TIL America's largest mental hospital is a jail.

As a person that works at a Baker Act receiving hospital I'm appalled to hear this and some of the replies to this comment about the conditions in which you were treated.

The hospital I work at is a medical facility that accepts normal patients as well as those mentally ill. Our psychiatric areas are our best run of all the hospital in my opinion.

The area I work is the ED, where patients directly come to me from the police, EVAC, or triage if they are voluntary. My pod is separate from the main ED and behind locked doors, voluntary patients must consent to be behind these locked doors before they can come back, involuntary patients are brought regardless. All patients are medically cleared by a MD, a physician assistant working under a MD, or a nurse practitioner.

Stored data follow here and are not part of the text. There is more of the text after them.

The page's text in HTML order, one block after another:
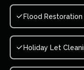
Flood Restoration
Holiday Let
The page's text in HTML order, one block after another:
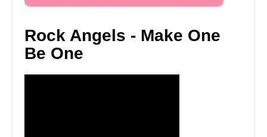
Rock Angels - Make One
Be One
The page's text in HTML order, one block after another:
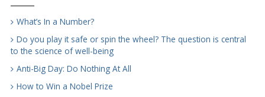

We have 8 rooms in my pod, and they are very bare. They have padded tan walls with a single bed in the centre, and two windows on each side of a heavy metal door which can only be locked with a physicians order. The rooms are meant to be bare to reduce stimuli. Patients are not allowed their cellphones or personal clothes and are placed in either hospital gowns or hospital pajamas and given "booty" socks. We offer magazines, newspapers, or bibles but most patients prefer to sleep or to talk to one of the staff. Every room as audio and video surveillance on a closed circuit system. You can request these recordings to be added to your medical file or they will be added by the psychiatrist. Most cases the videos are reviewed by risk management on a weekly basis (I believe with a doctor present but I'm unsure on this.)

The average stay in my pod is about 10 hours. We have a psychiatrist on call 24/7 and there is always one present at the hospital, whether on the inpatient unit ( which I have not worked on much but is very similar to a regular hospital floor with the exception of TVs in every room (we use a day room) and the entrances and exits are locked with keycard systems). Our job is to determine placement for the patient, observe them, and present them to the psychiatrist. The majority of my patients have their baker acts lifted, and are referred to outpatient facilities.

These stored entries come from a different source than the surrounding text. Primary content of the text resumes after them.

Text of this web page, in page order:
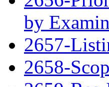
by
2657-
2658-
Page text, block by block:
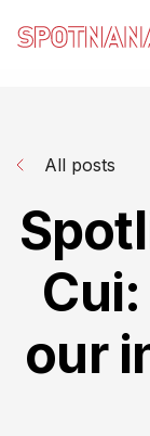
All posts
our

Patients that are admitted are kept until they are stabilized on medicines (they have the right to refuse these, unless the doctor orders otherwise for combative patients). Doctors can resign involuntary orders for patients are can be kept as long as medically fit. We hold court meetings every week where these orders are reviewed by a judge and either overturned or accepted. When a voluntary patient requests discharge they are required to be released within 24 hours unless the doctor signs them as involuntary.

The treatment of our patients is a very big concern, we are trained to recognize that these people are sick, not criminals. I'll treat a schizophrenic patient no different than I would a patient admitted for any other reason.

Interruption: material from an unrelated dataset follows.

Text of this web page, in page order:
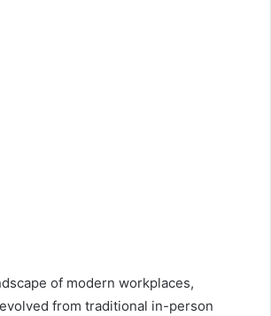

I can assure you our patient phones do work (though not at night unless you are in the ED, they are on 24/7). Our facility is very heavily monitored by JACHO and OCHA. Any facility that does not seem up to par to you (like some of the ones I read about here) needs to be reported. These organizations WILL investigate EVERY claim.

Sorry for any formatting or grammar errors here, I'm on mobile. If you have any questions please ask, I'll say what i can without violating any HIPPA regulations, and short of naming myself or the facility in which I work.